» Records to use
################
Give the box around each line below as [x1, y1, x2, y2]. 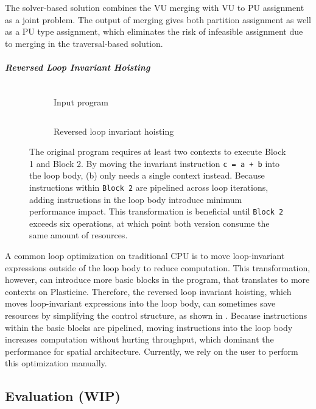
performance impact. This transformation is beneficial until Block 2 [29, 205, 284, 218]
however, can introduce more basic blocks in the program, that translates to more [5, 273, 310, 286]
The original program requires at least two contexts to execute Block [29, 145, 286, 158]
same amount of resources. [29, 229, 128, 241]
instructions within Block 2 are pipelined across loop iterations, [29, 180, 269, 193]
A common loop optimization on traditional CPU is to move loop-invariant [5, 249, 285, 262]
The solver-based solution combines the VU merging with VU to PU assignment [5, 1, 304, 13]
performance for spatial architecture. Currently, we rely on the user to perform [5, 344, 298, 357]
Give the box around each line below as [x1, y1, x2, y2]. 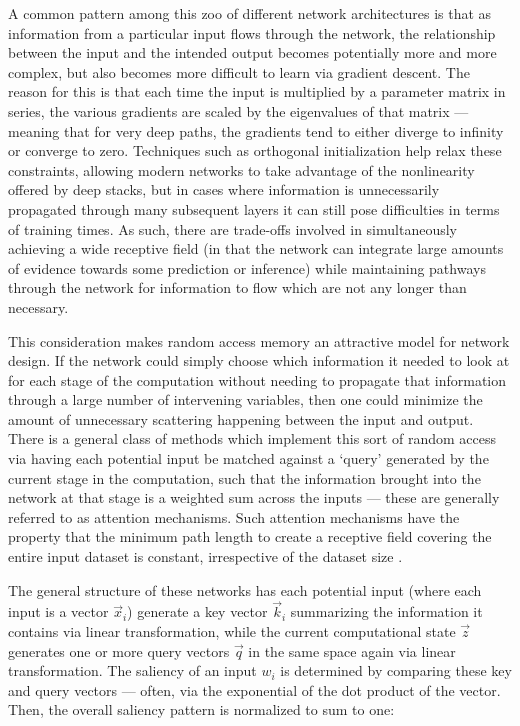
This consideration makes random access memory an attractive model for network [8, 330, 510, 351]
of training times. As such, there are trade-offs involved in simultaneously [8, 218, 457, 239]
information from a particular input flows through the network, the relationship [8, 22, 496, 43]
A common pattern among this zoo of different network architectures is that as [8, 3, 492, 23]
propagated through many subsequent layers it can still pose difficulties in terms [8, 198, 500, 219]
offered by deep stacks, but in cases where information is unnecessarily [8, 179, 440, 200]
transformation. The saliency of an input [8, 660, 257, 681]
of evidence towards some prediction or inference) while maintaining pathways [8, 257, 486, 278]
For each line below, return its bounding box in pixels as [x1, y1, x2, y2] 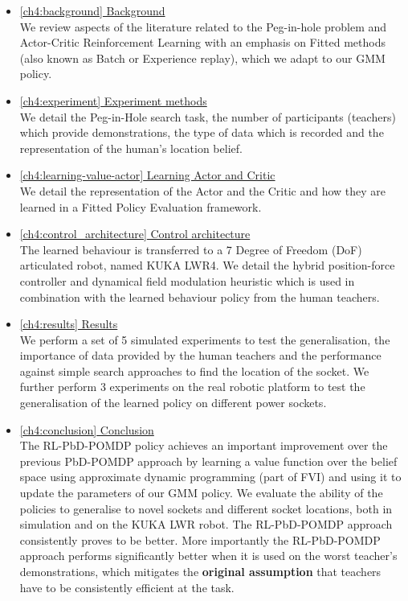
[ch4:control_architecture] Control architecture [19, 225, 251, 242]
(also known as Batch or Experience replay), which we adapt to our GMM [19, 49, 386, 66]
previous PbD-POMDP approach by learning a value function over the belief [19, 452, 398, 469]
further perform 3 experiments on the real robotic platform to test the [19, 378, 365, 395]
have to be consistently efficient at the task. [19, 578, 235, 595]
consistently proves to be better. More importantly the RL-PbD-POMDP [19, 531, 381, 548]
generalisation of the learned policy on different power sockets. [19, 394, 327, 411]
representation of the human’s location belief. [19, 139, 243, 156]
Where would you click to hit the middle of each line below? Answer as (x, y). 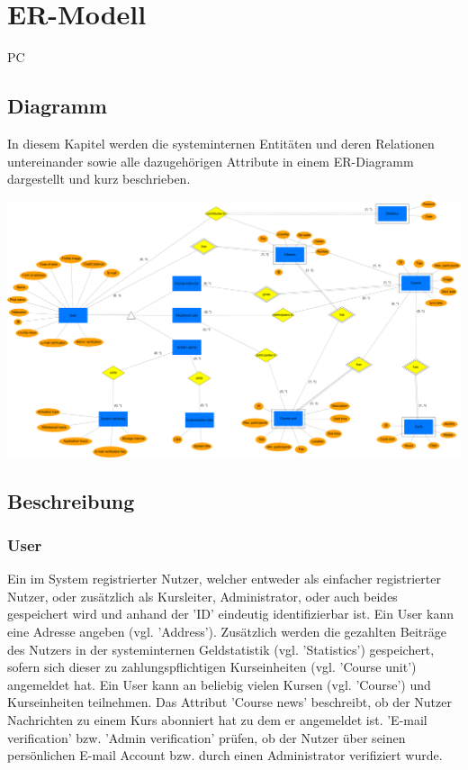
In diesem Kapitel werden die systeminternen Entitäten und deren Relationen (221, 143)
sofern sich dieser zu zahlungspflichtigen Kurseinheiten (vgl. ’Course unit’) (212, 667)
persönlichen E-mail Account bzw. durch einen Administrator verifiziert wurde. (225, 755)
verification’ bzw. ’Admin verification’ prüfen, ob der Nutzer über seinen (207, 737)
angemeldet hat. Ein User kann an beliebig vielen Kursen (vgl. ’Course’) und (219, 684)
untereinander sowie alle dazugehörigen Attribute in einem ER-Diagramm (211, 161)
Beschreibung (71, 500)
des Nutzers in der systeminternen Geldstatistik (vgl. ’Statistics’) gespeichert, (221, 649)
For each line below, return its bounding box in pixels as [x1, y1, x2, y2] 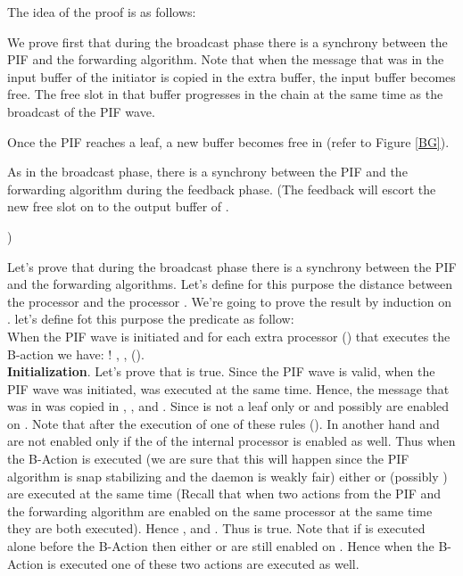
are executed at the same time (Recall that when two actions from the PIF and [7, 484, 442, 503]
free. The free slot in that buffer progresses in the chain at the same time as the [7, 85, 443, 103]
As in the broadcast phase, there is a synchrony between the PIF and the [7, 162, 408, 181]
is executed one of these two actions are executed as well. [47, 554, 360, 572]
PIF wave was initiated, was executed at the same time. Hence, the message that [7, 379, 450, 398]
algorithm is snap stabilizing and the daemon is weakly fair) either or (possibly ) [7, 466, 448, 485]
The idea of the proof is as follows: [7, 3, 196, 21]
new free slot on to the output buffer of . [7, 197, 229, 216]
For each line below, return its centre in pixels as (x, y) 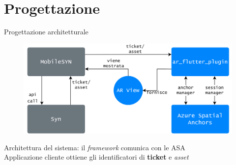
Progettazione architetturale (46, 32)
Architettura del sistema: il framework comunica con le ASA (95, 147)
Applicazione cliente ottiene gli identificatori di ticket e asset (96, 157)
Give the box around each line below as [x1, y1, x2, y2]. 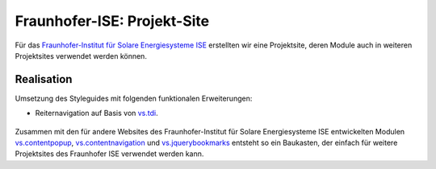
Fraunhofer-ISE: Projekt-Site [15, 12, 210, 30]
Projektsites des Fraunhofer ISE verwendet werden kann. [15, 149, 204, 159]
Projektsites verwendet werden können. [15, 51, 147, 60]
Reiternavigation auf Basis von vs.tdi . [35, 109, 158, 118]
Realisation [15, 72, 73, 86]
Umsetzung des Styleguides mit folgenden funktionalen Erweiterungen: [15, 93, 253, 103]
################
» Assignment
Look above for the line with "Applicazione cliente ottiene" and the line with "Realisation [15, 72, 73, 86]", then restate exactly those two lines and all lines between them, with no pictures.

» Solution below
Applicazione cliente ottiene gli identificatori di ticket e asset (96, 157)
Give the box around each line below as [x1, y1, x2, y2]. 
Fraunhofer-ISE: Projekt-Site [15, 12, 210, 30]
Projektsites des Fraunhofer ISE verwendet werden kann. [15, 149, 204, 159]
Projektsites verwendet werden können. [15, 51, 147, 60]
Reiternavigation auf Basis von vs.tdi . [35, 109, 158, 118]
Realisation [15, 72, 73, 86]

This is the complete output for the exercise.